TO DO >> Could you copy every line of the data that contains the word "each"?

Collection entries:

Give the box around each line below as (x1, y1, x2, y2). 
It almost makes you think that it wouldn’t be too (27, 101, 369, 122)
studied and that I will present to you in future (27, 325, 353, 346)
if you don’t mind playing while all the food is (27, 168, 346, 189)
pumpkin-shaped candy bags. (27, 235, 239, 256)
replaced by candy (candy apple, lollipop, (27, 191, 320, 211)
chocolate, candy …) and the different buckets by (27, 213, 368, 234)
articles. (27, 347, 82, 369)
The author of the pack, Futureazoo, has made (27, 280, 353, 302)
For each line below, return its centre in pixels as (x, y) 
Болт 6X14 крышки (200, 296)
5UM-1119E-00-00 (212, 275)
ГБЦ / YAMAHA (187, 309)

PROBLEM SOLUTION >>
Give the box around each line below as (x1, y1, x2, y2). 
For each line below, return its centre in pixels as (x, y) 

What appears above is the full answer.